Prinsip bimbingan dan Konseling memnguraikan tentang pokok – pokok dasar pemikiran yang dijadikan pedoman program pelaksanaan atau aturan main yanh harus di ikuti dalam pelaksanaan program pelayanan bimbingan dan dapat juga dijadikan sebagai seperangkat landassan praktis atau aturan main yang harus diikuti dalam pelaksanaan program pelayanan bimbingan dan konseling di sekolah.
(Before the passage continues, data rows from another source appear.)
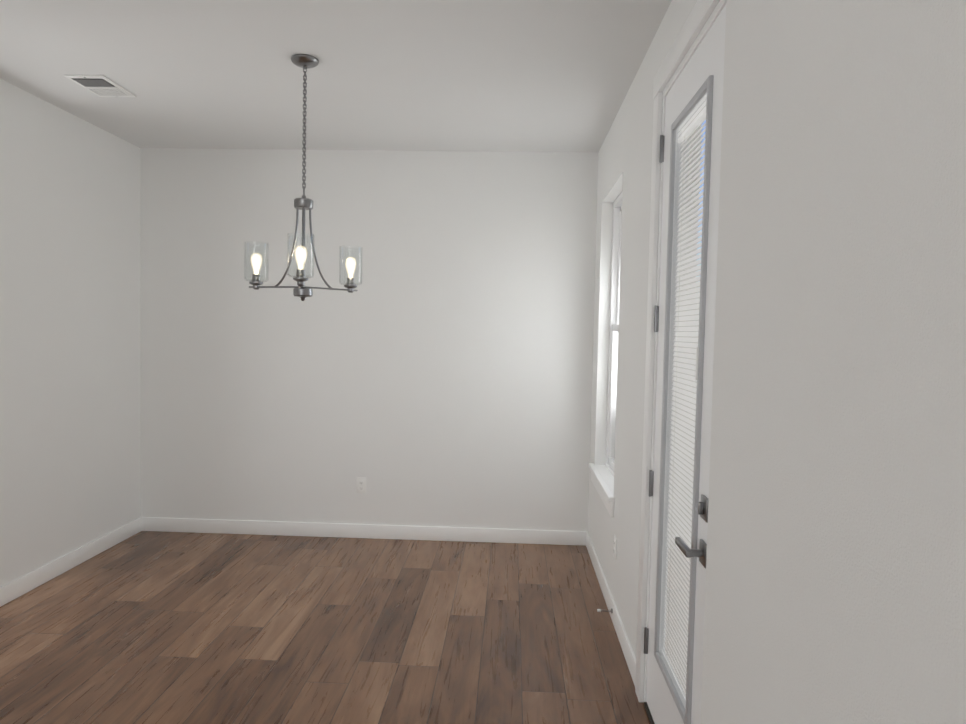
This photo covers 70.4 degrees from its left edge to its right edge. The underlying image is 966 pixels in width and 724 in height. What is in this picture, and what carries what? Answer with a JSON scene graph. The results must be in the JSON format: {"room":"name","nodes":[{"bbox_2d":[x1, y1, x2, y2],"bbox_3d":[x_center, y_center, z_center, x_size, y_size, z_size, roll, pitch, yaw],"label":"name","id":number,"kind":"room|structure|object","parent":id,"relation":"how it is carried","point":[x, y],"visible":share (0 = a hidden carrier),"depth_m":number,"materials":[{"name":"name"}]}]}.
{"room":"empty dining room","nodes":[
{"label":"empty dining room","id":0,"kind":"room"},
{"bbox_2d":[0,79,140,586],"bbox_3d":[-2.595,-0.077,3.306,0.150,2.740,3.521,1,3,2],"label":"wall","id":1,"kind":"structure","parent":0,"point":[70,332],"depth_m":4.07,"materials":[{"name":"paint"}]},
{"bbox_2d":[0,517,143,606],"bbox_3d":[-2.543,1.246,3.287,0.015,0.100,3.370,1,3,2],"label":"baseboard","id":2,"kind":"structure","parent":1,"relation":"attached to","point":[20,586],"depth_m":4.12,"materials":[{"name":"white wood"}]},
{"bbox_2d":[0,531,649,723],"bbox_3d":[-1.032,1.454,1.118,3.523,0.060,7.891,1,3,2],"label":"floor","id":3,"kind":"structure","parent":0,"point":[151,627],"depth_m":3.31,"materials":[{"name":"brown wood"}]},
{"bbox_2d":[0,0,671,152],"bbox_3d":[-0.973,-1.362,0.992,3.523,0.100,7.891,1,3,2],"label":"ceiling","id":4,"kind":"structure","parent":0,"point":[489,75],"depth_m":3.29,"materials":[{"name":"paint"}]},
{"bbox_2d":[64,75,136,96],"bbox_3d":[-2.002,-1.443,3.596,0.205,0.012,0.310,1,3,2],"label":"ceiling vent","id":5,"kind":"object","parent":4,"relation":"in","point":[101,86],"visible":0.98,"depth_m":3.57,"materials":[{"name":"white metal"}]},
{"bbox_2d":[244,54,362,300],"bbox_3d":[-0.873,-0.846,3.175,0.545,1.120,0.544,1,3,2],"label":"chandelier","id":6,"kind":"object","parent":4,"relation":"hanging from","point":[301,290],"visible":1,"depth_m":3.20,"materials":[{"name":"silver metal"}]},
{"bbox_2d":[140,148,597,530],"bbox_3d":[-0.840,-0.113,4.919,3.223,2.740,0.150,1,3,2],"label":"wall","id":7,"kind":"structure","parent":0,"point":[435,369],"depth_m":4.84,"materials":[{"name":"paint"}]},
{"bbox_2d":[356,477,365,492],"bbox_3d":[-0.867,0.879,4.884,0.070,0.114,0.008,1,3,2],"label":"electrical outlet","id":8,"kind":"object","parent":7,"relation":"attached to","point":[361,485],"visible":1,"depth_m":4.88,"materials":[{"name":"white plastic"}]},
{"bbox_2d":[144,517,583,545],"bbox_3d":[-0.856,1.209,4.895,3.192,0.100,0.013,1,3,2],"label":"baseboard","id":9,"kind":"structure","parent":7,"relation":"attached to","point":[434,533],"depth_m":4.89,"materials":[{"name":"white wood"}]},
{"bbox_2d":[588,0,696,695],"bbox_3d":[0.774,-0.002,3.167,0.150,2.740,3.521,1,3,2],"label":"wall","id":10,"kind":"structure","parent":0,"point":[625,159],"depth_m":3.37,"materials":[{"name":"paint"}]},
{"bbox_2d":[588,191,622,516],"bbox_3d":[0.795,-0.103,4.078,0.183,1.833,0.960,1,3,2],"label":"window","id":11,"kind":"structure","parent":10,"relation":"in","point":[602,478],"depth_m":4.43,"materials":[{"name":"white plastic"}]},
{"bbox_2d":[584,531,635,685],"bbox_3d":[0.688,1.289,3.817,0.015,0.100,1.984,1,3,2],"label":"baseboard","id":12,"kind":"structure","parent":10,"relation":"attached to","point":[630,658],"depth_m":3.52,"materials":[{"name":"white wood"}]},
{"bbox_2d":[597,608,612,612],"bbox_3d":[0.634,1.293,3.563,0.078,0.024,0.023,1,3,2],"label":"doorstop","id":13,"kind":"object","parent":12,"relation":"attached to","point":[600,610],"visible":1,"depth_m":3.56,"materials":[{"name":"silver metal"}]},
{"bbox_2d":[613,535,616,559],"bbox_3d":[0.689,0.969,3.580,0.008,0.114,0.070,1,3,2],"label":"electrical outlet","id":14,"kind":"object","parent":10,"relation":"attached to","point":[615,547],"visible":1,"depth_m":3.56,"materials":[{"name":"white plastic"}]},
{"bbox_2d":[635,0,725,723],"bbox_3d":[0.708,0.143,2.294,0.200,2.527,1.042,1,3,2],"label":"door","id":15,"kind":"structure","parent":10,"relation":"in","point":[688,83],"depth_m":2.38,"materials":[{"name":"white wood"}]},
{"bbox_2d":[701,0,965,723],"bbox_3d":[0.536,0.166,-0.693,0.300,2.740,4.220,1,3,2],"label":"wall","id":16,"kind":"structure","parent":0,"point":[835,589],"depth_m":0.87,"materials":[{"name":"paint"}]}
]}
Prayitno mengatakan : ” Bahwa prinsip merupaka hasil kajian teoritik dan telaah lapangan yanh digunakan sebgai pedoman pelaksanaan sesuatu yang dimaksudkan” jadi dari pendapat diatas dapat disimpulkan bahwa prinsip – prinsip bimbingan dan konseling merupakan pemaduan hasil – hasil teori dan praktek yang dirumuskan dan dijadikan pedoman sekaligus dasar bagi peyelengaran pelayanan.

Macam – macam prinsip bimbingan dan konseling
Dalam pelayanan bimbuingasn dan konseling prisip yang digunakan bersumber dari kajian filosofis hasil dari penelitian dan pengalama praktis tentang hakikat manusia, perkembangan dan kehidupan manusia dalam konteks sosial budayanya, pegertian, tujuan, fungsi, dan proseses, penyelenggaraan bimbingan dan konseling.
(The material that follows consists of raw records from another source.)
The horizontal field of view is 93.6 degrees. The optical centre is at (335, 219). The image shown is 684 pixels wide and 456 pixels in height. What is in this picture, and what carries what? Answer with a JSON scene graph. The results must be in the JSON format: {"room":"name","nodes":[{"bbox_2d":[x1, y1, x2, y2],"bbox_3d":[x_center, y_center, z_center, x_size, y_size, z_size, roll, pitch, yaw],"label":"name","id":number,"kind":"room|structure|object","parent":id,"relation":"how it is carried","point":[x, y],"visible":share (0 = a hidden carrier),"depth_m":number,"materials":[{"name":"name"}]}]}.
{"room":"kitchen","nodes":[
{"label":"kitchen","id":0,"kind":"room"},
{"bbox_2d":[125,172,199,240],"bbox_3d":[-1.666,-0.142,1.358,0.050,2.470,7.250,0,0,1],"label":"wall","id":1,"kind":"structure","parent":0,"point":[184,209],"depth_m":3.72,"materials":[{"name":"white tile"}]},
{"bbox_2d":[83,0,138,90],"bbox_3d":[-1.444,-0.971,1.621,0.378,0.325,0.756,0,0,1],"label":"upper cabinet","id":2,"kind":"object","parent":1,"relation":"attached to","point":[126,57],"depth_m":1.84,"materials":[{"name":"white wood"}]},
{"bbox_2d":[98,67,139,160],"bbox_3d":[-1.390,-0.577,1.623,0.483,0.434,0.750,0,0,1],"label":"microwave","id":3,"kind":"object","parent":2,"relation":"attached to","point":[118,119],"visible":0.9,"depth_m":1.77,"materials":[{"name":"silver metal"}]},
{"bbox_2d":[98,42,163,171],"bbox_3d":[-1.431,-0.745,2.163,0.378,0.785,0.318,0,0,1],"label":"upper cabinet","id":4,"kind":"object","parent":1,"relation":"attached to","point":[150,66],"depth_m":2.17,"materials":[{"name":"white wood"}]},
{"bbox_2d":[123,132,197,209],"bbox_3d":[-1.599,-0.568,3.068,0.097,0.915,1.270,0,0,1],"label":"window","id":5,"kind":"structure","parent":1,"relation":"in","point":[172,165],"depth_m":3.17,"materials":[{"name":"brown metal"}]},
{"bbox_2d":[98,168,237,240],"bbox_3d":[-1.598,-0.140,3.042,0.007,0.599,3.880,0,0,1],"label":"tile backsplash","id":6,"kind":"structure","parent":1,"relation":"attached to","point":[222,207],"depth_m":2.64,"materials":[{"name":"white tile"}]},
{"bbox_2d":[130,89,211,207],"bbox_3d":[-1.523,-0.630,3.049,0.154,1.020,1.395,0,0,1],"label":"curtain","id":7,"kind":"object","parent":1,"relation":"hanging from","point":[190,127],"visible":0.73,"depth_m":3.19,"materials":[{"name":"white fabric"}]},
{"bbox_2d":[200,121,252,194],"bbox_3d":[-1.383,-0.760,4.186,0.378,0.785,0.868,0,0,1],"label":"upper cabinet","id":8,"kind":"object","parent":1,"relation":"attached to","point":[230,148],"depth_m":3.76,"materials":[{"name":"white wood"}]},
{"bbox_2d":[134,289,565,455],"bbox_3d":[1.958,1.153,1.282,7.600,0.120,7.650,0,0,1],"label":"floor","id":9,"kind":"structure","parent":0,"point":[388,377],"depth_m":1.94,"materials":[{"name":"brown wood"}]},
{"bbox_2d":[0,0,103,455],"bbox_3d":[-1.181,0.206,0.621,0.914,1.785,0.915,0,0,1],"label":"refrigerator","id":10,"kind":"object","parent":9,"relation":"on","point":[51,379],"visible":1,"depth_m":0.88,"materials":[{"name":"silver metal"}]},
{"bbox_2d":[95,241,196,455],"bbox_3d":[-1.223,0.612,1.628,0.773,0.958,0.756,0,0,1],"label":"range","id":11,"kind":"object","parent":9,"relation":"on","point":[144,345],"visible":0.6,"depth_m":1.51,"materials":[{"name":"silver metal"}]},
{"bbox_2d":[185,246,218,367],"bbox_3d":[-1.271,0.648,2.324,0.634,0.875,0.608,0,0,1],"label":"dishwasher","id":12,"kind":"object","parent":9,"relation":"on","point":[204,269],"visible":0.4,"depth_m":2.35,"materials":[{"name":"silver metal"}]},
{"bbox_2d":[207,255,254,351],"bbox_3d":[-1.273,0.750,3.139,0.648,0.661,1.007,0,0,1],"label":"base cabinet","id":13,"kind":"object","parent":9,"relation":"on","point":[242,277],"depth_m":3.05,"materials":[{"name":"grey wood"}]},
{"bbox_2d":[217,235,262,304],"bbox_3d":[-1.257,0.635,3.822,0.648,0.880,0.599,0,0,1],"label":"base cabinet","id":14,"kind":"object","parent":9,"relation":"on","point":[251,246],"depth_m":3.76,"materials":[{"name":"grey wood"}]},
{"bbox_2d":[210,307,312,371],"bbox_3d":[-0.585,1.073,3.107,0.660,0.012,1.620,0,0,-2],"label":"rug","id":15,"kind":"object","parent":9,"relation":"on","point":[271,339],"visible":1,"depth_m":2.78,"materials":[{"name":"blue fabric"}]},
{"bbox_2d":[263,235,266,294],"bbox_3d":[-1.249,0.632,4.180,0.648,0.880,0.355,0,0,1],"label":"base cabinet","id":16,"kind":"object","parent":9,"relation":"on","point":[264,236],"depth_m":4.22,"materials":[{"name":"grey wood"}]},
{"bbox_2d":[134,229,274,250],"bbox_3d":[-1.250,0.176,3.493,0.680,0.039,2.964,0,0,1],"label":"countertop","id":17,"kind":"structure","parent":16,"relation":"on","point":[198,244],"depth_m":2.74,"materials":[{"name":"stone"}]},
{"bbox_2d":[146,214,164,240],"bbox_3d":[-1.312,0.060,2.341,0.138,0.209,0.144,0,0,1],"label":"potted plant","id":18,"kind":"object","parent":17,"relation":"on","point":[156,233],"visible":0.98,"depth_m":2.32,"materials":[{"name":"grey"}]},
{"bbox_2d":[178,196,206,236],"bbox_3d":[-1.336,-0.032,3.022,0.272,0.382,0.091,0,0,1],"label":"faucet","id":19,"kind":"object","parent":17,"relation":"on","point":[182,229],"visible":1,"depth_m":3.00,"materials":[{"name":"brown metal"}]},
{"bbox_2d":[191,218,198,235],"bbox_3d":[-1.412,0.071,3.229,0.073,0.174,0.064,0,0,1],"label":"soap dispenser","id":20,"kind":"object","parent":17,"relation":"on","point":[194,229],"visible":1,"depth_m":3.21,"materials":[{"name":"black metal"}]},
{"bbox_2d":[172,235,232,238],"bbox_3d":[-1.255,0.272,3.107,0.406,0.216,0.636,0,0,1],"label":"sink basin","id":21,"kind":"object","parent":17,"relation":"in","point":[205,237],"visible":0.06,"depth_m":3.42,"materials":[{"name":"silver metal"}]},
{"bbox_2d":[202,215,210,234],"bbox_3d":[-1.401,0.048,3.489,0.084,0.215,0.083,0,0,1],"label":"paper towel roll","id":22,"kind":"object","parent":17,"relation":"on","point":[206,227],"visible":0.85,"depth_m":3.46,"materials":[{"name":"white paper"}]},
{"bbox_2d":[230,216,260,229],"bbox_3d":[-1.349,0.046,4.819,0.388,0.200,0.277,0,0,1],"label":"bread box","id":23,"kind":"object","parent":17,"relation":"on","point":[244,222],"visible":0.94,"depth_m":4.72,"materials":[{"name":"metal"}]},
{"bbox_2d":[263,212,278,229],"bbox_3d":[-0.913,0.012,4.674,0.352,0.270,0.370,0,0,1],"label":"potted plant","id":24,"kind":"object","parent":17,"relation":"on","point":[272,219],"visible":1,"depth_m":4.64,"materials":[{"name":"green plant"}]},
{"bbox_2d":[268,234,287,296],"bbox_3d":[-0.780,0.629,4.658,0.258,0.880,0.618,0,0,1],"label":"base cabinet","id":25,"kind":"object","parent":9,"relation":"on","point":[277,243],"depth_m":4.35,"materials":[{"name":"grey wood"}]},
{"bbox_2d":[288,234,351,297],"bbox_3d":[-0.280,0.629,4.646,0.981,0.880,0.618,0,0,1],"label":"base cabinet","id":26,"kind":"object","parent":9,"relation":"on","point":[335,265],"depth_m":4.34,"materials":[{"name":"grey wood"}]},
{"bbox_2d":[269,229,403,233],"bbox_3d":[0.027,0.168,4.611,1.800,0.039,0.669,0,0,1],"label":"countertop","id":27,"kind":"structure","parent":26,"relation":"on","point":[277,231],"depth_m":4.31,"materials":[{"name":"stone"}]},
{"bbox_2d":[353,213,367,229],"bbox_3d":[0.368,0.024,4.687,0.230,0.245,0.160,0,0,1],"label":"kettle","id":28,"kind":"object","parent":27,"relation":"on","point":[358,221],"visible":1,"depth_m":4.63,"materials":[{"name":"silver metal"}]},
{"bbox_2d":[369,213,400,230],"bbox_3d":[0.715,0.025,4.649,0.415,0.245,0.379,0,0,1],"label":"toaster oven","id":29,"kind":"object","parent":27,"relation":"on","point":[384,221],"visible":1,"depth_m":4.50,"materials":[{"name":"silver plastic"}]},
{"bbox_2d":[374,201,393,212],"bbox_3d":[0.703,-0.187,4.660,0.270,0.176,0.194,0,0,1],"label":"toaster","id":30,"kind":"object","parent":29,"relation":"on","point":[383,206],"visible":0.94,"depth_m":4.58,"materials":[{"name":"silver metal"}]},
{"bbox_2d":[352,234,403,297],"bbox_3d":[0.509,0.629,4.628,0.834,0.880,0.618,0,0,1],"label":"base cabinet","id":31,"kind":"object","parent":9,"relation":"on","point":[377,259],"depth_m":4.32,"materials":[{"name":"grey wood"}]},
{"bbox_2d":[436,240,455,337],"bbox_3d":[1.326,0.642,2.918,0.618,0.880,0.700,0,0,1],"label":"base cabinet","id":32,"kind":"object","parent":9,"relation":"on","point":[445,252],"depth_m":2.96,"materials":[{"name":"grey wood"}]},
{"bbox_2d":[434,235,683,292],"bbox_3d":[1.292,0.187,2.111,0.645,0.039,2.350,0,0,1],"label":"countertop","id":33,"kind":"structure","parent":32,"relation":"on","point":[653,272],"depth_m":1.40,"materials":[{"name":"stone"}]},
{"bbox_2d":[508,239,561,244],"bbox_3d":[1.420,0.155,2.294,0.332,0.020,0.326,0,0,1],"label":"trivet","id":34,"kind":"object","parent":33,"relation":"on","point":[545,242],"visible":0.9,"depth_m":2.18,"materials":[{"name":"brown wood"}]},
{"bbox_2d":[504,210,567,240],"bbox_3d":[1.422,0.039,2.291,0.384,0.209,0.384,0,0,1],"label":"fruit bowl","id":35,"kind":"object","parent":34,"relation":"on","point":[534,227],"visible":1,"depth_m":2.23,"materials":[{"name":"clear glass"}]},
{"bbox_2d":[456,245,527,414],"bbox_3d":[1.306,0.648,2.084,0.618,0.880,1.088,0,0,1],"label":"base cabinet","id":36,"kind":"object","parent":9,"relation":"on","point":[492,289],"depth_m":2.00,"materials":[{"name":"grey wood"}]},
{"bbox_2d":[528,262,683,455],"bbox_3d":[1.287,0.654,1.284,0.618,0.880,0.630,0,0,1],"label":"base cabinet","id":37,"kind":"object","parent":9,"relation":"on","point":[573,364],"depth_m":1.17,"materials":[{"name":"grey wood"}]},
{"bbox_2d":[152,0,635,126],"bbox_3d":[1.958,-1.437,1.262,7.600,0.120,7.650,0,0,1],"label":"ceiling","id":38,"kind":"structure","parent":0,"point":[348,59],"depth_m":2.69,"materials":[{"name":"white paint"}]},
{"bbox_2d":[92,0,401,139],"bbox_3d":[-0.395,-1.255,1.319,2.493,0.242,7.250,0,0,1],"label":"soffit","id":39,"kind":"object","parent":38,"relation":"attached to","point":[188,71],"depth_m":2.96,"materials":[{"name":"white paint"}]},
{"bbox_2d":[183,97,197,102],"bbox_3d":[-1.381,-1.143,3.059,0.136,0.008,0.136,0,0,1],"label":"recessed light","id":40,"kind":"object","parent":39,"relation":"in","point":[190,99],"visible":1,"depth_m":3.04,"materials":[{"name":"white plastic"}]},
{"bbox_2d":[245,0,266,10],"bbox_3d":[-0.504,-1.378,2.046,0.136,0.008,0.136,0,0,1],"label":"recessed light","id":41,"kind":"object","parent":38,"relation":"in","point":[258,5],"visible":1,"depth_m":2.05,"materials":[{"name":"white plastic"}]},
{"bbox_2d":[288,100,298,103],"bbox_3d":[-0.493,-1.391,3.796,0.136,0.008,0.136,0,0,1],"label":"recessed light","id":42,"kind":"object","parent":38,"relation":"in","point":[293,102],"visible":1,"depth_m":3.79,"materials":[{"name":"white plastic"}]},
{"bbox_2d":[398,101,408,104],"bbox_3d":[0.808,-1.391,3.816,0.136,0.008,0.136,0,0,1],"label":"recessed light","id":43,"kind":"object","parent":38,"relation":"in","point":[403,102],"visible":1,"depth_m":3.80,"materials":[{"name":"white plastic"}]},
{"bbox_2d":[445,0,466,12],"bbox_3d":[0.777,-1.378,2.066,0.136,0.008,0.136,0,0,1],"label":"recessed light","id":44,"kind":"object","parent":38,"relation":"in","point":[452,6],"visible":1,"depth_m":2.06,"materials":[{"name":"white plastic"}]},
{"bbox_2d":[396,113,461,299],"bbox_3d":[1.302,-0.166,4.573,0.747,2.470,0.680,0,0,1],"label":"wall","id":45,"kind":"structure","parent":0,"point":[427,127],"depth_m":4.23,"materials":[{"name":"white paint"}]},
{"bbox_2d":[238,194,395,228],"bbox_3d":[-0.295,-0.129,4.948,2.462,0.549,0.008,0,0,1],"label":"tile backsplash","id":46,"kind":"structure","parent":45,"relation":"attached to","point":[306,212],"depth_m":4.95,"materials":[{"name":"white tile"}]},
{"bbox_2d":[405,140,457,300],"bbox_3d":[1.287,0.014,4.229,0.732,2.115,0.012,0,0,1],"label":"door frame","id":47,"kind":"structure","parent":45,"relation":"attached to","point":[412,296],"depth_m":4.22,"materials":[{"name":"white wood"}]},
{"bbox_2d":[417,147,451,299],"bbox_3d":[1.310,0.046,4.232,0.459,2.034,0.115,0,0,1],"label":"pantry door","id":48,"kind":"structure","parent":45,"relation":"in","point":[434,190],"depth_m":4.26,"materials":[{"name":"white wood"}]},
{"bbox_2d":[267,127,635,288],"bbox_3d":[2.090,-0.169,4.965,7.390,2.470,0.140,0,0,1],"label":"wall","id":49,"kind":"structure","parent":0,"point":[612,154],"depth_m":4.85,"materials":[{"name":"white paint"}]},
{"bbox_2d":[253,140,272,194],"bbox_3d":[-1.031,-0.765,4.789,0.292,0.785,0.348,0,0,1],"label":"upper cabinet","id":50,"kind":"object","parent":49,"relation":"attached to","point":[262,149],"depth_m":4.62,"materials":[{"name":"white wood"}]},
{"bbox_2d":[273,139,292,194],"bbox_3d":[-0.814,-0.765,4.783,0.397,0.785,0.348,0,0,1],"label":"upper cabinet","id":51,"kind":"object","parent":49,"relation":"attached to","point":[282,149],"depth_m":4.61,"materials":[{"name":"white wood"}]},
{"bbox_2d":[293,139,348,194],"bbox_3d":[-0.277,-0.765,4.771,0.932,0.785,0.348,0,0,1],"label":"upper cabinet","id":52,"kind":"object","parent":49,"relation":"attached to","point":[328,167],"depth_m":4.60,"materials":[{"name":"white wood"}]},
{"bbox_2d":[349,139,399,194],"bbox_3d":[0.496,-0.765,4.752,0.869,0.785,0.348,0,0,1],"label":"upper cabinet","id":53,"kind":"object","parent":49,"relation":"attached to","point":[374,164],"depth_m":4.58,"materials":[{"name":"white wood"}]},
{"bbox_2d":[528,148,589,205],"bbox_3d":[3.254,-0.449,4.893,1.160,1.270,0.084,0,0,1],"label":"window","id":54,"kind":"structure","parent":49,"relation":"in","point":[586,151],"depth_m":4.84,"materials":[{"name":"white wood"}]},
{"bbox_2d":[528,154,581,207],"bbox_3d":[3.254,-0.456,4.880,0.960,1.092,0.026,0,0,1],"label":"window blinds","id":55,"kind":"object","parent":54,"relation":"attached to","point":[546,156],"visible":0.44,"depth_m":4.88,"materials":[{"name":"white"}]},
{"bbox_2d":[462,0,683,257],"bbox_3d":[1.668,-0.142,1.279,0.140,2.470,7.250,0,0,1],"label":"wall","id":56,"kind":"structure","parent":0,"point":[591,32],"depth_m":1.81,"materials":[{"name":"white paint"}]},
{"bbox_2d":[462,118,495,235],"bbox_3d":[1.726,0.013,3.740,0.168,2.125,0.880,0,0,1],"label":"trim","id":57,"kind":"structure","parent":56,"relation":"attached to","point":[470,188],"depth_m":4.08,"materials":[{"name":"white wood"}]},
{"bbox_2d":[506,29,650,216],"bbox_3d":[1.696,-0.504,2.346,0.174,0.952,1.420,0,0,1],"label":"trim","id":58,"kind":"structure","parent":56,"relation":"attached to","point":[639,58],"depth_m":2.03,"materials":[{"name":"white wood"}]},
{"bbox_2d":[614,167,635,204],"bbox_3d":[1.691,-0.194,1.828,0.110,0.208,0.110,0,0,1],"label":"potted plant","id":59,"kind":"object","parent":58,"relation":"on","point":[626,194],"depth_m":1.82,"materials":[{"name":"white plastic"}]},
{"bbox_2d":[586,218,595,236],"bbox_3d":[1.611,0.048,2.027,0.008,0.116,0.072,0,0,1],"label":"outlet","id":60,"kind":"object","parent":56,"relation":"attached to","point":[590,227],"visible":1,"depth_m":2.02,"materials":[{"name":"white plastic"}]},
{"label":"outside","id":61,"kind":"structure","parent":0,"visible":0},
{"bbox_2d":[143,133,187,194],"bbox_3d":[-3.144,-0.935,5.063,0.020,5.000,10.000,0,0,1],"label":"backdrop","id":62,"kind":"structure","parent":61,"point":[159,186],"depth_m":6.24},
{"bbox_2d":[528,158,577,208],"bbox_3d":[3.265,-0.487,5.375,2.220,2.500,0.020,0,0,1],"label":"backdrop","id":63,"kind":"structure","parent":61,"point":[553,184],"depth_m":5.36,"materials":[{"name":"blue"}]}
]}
Ada beberapa prinsip pelaksanaan bimbingan dan konseling diantaranya :
a.    Bimbingan adalah suatu proses membantu individu agar mereka dapat membantu dirinya sendiri dalam menyelesaikan masalah yang dihadapinya.
b.    Hendaknya bimbingan bertitik tolak (berfokus) pada individu yang dibimbing
c.    Bimbingan diarahkan pada individu dan tiap individu memiliki karakteristik tersendiri.
d.    Masalah yang dapat diselesaikan oleh tim pembimbing di lingkungan lembaga hendaknya diserahkan kepada ahli atau lembaga yang berwenang menyelesaikannya.
e.    Bimbingan dimulai dengan identifikasi kebutuhan yang dirasakan oleh individu yang akan dibimbing.
f.     Bimbingan harus luwes dan fleksibel sesuai dengan kebutuhan individu dan masyarakat.
g.    Program bimbingan di lingkungan lembaga pendidikan tertentu harus sesuai dengan program pendidikan pada lembaga yang bersangkutan.
h.    Hendaknya pelaksanaan program bimbingan dikelola oleh orang yang memiliki keahlian dalam bidang bimbingan, dapat bekerja sama dan menggunakan sumber-sumber yang relevan yang berada di dalam ataupun di luar lembaga penyelenggara pendidikan.
i.      Hendaknya melaksanakan program bimbingan di evaluasi untuk mengetahui hasil dan pelaksanaan program (Nur Ihsan, 2006 : 9)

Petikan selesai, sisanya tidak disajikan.